Captain general, the top Army officer rank, is used by various countries:
Australia
Captain general is used when describing the ceremonial head of the Royal Australian Artillery.
Bolivia
The head of state for the duration of his tenure has the rank of captain general as head of the Armed forces, despite being a civilian.
Canada
Captain general is used generally when describing the ceremonial head of a corps or military unit.
Chile
If the commander in chief of the Army and the head of state are reunited in the same person, they are promoted to the permanent military rank of capitan general. It has only happened three times in Chile's history. Current electoral provisions forbid the commander in chief becoming president.
France
The title of captain general (capitaine général) has been only sporadically used. 
Germany
In Bavaria, the captain general (generalkapitän) was the leader of the Hartschier Guard. 
In Prussia, a captain general (generalkapitän) was the commander of the Gastle Guard and Life Guards.
Italy
In the Papal States, the title of captain general of the Church was given to the de facto commander-in-chief of the Papal Army.
In the Republic of Venice, captain general, was the commander in chief of the fleet in war times.
Netherlands
Maurice of Nassau received the title of "Captain General of the Union" and "Admiral General" in 1587, which became hereditary until taken away by the States General in 1786.
New Zealand
Captain general is used when describing the ceremonial head of the Royal New Zealand Artillery and the Royal New Zealand Armoured Corps.
Portugal
Captain general, this title was given, in 1508, to the commander-in-chief of the Ordenanças (the territorial army of the crown).
During the Portuguese Restoration War, after 1640, the "captain-general of the Arms of the Kingdom", became the commander-in-chief of the Portuguese Army. In 1762 the post of the captain-general was replaced.
Captain-general of the Royal Navy was the commander-in-chief of the Portuguese Navy in the 17th and 18th centuries.
Spain
Captain general (Spanish Army)
Captain general of the Spanish Navy
Air captain general (Spanish Air Force)
Captain general of Catalonia
Captain general of Galicia
Captain generals of the Spanish Empire
United Kingdom
Captain general was first attested in the 1520s as the title for the permanent Commander in Chief of the Armies of the Kingdom of England. The title was commonly used in the 17th century and the office was held until 1745 (Kingdom of Great Britain).
Captain general remains in Scottish use of the head of Royal Company of Archers.
The British monarch is captain general of the Honourable Artillery Company and also of the Royal Regiment of Artillery. The captain general of the Royal Marines is the ceremonial head of this corps.

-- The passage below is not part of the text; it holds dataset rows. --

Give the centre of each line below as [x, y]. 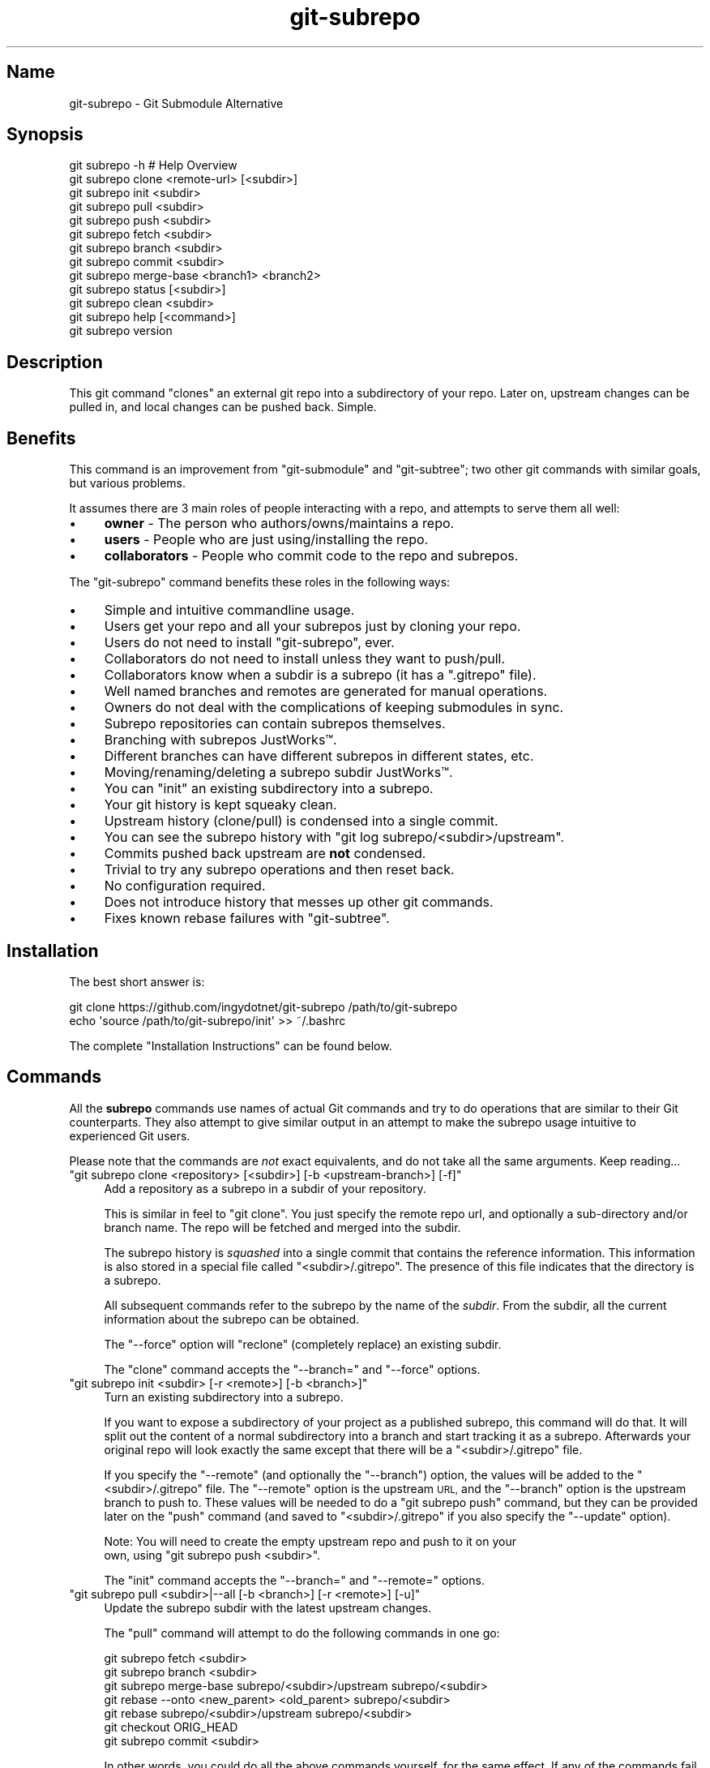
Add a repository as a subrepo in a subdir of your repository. [265, 1188]
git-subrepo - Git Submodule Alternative [176, 103]
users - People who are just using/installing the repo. [266, 540]
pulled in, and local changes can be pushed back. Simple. [223, 407]
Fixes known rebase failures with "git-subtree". [247, 918]
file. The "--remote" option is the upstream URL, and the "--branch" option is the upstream [446, 1488]
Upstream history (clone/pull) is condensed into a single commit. [301, 821]
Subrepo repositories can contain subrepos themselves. [275, 724]

In New South Wales, from 1787 to 1837, captain general was the term  of to refer to the governor.
United States
In Connecticut, the state Constitution of 1965 states that the governor is also the captain general of the state militia.

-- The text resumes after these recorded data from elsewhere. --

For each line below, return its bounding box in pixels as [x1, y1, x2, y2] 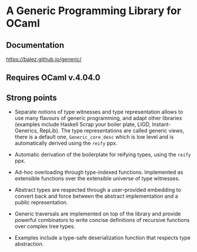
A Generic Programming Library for [6, 4, 181, 18]
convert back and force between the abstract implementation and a [14, 193, 178, 200]
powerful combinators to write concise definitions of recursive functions [14, 217, 190, 224]
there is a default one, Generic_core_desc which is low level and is [14, 134, 174, 141]
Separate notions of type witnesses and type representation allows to [14, 108, 183, 115]
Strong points [6, 92, 57, 102]
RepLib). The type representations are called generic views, [39, 127, 184, 134]
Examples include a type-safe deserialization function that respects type [14, 234, 191, 241]
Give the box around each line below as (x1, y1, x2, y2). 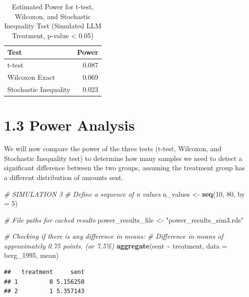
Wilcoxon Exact (7, 72, 55, 82)
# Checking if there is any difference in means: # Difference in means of (4, 231, 224, 241)
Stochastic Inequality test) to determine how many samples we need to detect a (4, 153, 243, 163)
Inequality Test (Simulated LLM (4, 21, 102, 31)
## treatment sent (4, 269, 85, 276)
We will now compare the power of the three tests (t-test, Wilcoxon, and (4, 143, 222, 154)
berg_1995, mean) (4, 250, 59, 260)
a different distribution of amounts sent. (4, 172, 124, 182)
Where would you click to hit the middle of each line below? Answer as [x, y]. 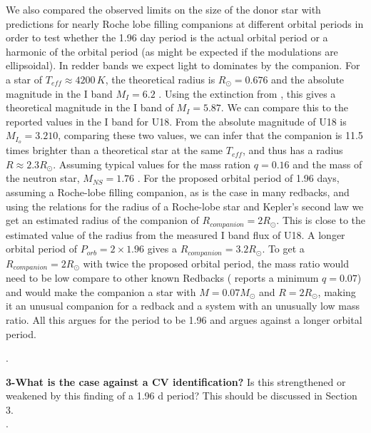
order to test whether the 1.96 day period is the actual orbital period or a [167, 37]
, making [337, 291]
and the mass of [327, 164]
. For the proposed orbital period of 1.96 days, [238, 178]
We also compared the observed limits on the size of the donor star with [163, 9]
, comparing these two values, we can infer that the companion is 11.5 [210, 135]
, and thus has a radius [293, 150]
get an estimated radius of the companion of [102, 220]

In Rhode Island, the Governor holds two different military titles. According to Article IX, section 3 of the Rhode Island Constitution, the Governor holds the titles of captain-general and commander-in-chief. 
In Vermont, the 1786 Constitution of Vermont, which became effective when Vermont was an independent country and continued in effect for two years after Vermont's admission to the Union in 1791, says "The governor shall be captain general and commander-in-chief of the forces of the State, but shall not command in person, except advised thereto by the Council, and then only as long as they shall approve thereof."
Czech Republic, Poland, Lithuania and Ukraine
The term captain general, as Hetman, is a political title from Eastern Europe, historically assigned to military commanders. It was the title of the second-highest military commander in 15th to 18th and 20th centuries.

In fiction
In J. R. R. Tolkien's The Lord of the Rings, Boromir is considered to be a captain general of Gondor.
In Robert Jordan's Wheel of Time, captain general is the highest rank of the Ever Victorious Army of Seanchan. Captain general is also the title of both the leader of the Queen's Guard of Andor and the head of the Green Ajah of the Aes Sedai.
In the BattleTech, captain-general is the title of the military and political leader of the Free Worlds League. 
In Assassin's Creed: Brotherhood, Cesare Borgia is depicted in the office of captain general of the Papal Army.
In Eric Flint's Ring of Fire, Gustav II Adolf of Sweden, is granted the newly created hereditary title of captain general of the State of Thuringia.
In the Warhammer 40,000, the title captain general is given to the head of the Adeptus Custodes. In the aftermath, the captain general was granted a position as a High Lord of Terra and ultimate authority over who could approach the Golden Throne.